== THE DATA ==
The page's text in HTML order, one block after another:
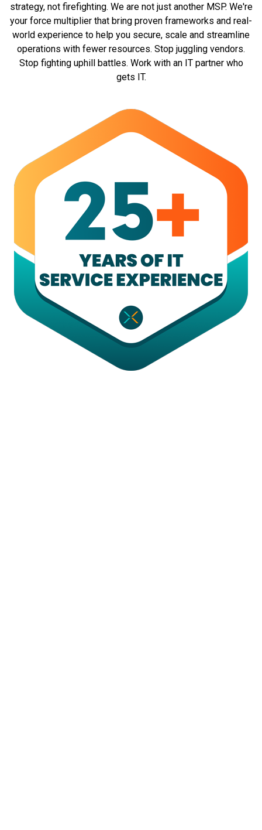
strategy, not firefighting. We are not just another MSP. We're
your force multiplier that bring proven frameworks and real-
world experience to help you secure, scale and streamline
operations with fewer resources. Stop juggling vendors.
Stop fighting uphill battles. Work with an IT partner who
gets IT.
===
EXERCISE DIRECTIONS: Your job is to repeat the data exactly, leaving each picture out.

REPLY TO THE EXERCISE:
The page's text in HTML order, one block after another:
strategy, not firefighting. We are not just another MSP. We're
your force multiplier that bring proven frameworks and real-
world experience to help you secure, scale and streamline
operations with fewer resources. Stop juggling vendors.
Stop fighting uphill battles. Work with an IT partner who
gets IT.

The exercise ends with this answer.